- Opening Delimiter -

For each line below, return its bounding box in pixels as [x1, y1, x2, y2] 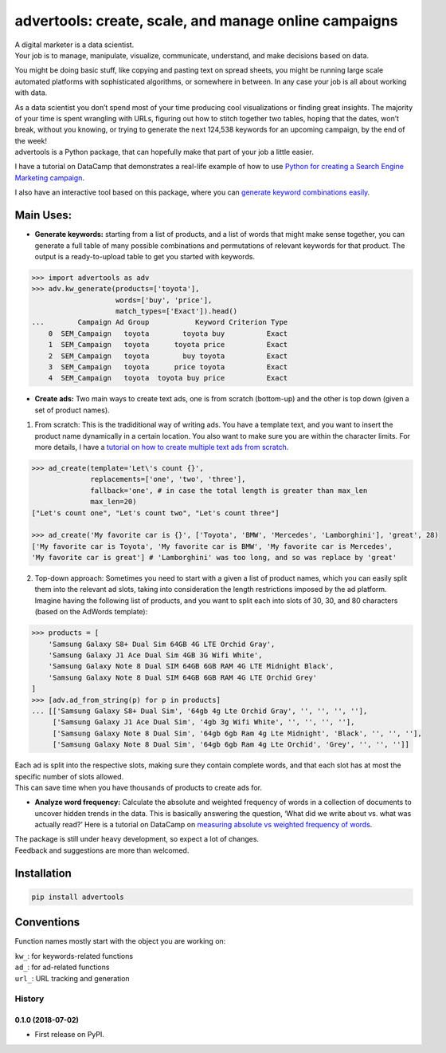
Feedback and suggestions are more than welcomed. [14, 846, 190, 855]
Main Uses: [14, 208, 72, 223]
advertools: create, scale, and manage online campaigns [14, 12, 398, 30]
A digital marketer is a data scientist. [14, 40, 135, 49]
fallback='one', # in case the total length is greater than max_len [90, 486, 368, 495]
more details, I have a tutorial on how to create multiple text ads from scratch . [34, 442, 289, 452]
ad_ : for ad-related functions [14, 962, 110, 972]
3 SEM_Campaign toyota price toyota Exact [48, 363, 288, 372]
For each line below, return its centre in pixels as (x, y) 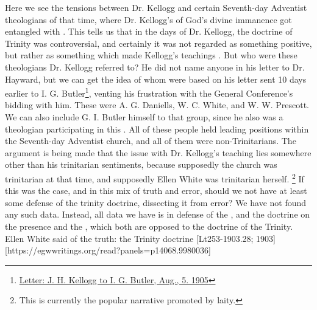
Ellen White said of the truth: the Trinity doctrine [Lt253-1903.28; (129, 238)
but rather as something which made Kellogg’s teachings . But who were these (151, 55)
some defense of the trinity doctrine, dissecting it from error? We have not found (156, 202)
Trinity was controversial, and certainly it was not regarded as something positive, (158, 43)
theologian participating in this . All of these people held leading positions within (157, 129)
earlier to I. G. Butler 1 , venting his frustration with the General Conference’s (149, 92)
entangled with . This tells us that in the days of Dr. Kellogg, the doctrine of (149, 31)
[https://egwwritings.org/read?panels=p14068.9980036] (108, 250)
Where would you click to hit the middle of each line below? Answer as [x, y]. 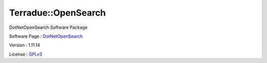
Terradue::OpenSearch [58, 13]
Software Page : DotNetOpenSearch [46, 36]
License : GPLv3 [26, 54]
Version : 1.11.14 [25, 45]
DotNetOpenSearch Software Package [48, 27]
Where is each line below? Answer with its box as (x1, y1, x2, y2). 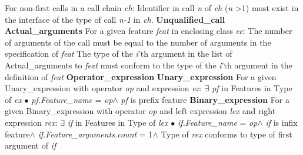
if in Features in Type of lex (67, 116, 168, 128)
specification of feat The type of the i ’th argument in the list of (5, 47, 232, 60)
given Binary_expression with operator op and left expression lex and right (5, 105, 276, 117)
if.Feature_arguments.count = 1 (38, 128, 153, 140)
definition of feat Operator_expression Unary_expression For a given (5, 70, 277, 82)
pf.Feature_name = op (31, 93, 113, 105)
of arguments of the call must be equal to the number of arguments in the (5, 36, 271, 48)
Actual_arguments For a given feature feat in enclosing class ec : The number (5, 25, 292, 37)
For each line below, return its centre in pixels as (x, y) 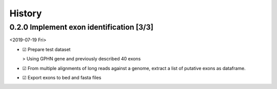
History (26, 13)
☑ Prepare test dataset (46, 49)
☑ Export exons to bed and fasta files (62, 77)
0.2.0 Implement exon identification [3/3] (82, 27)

- Closing Delimiter -

Search each line of the listing for the word "from", then state how many lines contain it and nothing else.

■ **Answer to the exercise**
2